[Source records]
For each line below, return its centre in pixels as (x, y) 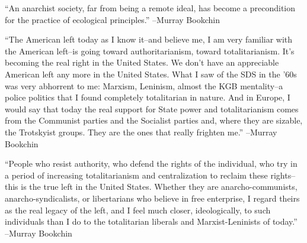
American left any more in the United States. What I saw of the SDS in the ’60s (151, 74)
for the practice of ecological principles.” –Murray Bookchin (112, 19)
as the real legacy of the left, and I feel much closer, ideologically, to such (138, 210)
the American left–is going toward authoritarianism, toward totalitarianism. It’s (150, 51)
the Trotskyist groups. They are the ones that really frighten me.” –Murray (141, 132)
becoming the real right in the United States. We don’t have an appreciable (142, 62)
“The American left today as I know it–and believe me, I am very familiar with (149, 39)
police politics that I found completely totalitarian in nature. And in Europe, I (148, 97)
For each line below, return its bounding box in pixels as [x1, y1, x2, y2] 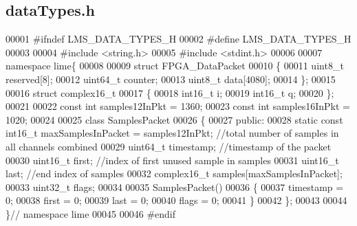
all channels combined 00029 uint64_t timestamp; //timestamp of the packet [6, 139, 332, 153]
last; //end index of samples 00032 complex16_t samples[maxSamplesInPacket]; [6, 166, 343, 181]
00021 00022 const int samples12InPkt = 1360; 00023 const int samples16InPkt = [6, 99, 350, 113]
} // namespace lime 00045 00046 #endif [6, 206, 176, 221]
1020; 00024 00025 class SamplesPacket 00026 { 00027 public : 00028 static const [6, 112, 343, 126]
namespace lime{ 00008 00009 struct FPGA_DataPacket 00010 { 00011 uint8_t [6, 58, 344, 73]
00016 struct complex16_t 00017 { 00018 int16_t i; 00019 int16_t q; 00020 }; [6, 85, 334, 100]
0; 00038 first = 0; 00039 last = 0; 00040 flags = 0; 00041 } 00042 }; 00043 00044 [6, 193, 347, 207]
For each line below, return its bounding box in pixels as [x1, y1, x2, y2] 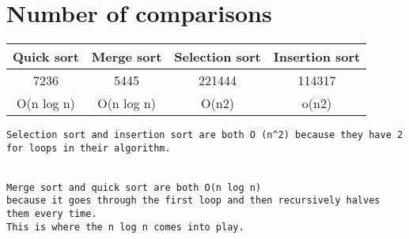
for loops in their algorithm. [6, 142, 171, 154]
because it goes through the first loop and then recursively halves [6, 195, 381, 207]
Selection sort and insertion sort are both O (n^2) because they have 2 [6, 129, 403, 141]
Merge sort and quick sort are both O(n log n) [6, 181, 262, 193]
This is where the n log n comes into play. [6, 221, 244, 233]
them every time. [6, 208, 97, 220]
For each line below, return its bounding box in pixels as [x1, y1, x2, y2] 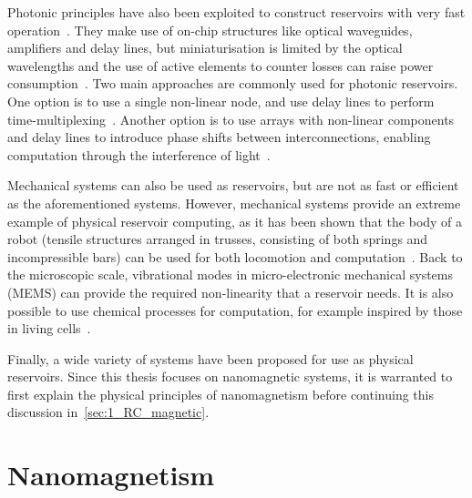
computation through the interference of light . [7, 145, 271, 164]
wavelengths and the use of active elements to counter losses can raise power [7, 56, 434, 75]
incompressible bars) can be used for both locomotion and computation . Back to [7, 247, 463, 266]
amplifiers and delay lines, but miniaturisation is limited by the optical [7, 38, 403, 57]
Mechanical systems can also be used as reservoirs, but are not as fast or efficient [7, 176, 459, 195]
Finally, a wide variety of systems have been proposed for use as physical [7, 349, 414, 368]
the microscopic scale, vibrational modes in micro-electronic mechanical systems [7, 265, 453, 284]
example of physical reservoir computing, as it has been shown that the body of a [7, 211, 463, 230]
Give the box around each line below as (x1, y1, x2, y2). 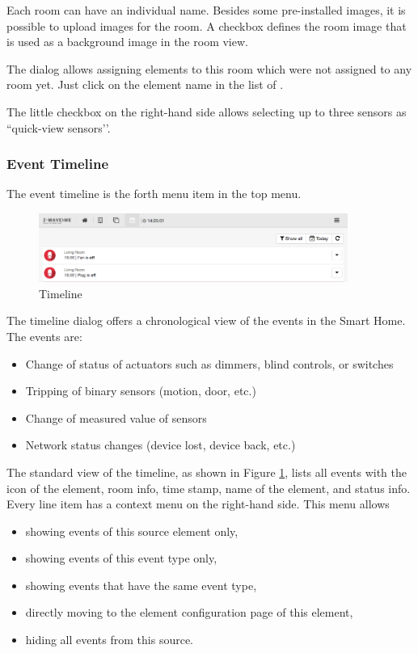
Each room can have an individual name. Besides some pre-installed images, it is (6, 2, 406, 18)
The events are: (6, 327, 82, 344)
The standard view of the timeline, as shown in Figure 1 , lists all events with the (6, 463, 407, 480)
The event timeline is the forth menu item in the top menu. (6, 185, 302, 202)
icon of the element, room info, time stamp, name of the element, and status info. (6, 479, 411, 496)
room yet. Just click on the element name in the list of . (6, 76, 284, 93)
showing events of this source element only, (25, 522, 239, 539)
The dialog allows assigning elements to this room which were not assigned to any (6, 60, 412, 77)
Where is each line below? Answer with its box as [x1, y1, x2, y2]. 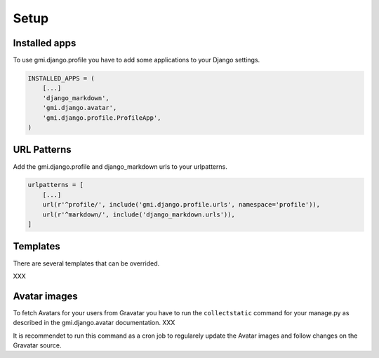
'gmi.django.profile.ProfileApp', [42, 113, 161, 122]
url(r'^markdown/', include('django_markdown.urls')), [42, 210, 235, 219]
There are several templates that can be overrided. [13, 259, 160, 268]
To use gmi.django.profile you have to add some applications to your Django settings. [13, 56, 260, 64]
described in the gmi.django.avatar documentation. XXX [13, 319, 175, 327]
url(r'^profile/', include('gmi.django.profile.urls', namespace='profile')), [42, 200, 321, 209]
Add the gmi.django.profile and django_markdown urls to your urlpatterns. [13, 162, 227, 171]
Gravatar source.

■ **Directions**: The lines above from the line with "room yet. Just" through the line with "Where is each" are to be given again word for word, with no pictures among them.

■ **Your response**:
room yet. Just click on the element name in the list of . (6, 76, 284, 93)
showing events of this source element only, (25, 522, 239, 539)
The dialog allows assigning elements to this room which were not assigned to any (6, 60, 412, 77)
Where is each line below? Answer with its box as [x1, y1, x2, y2]. 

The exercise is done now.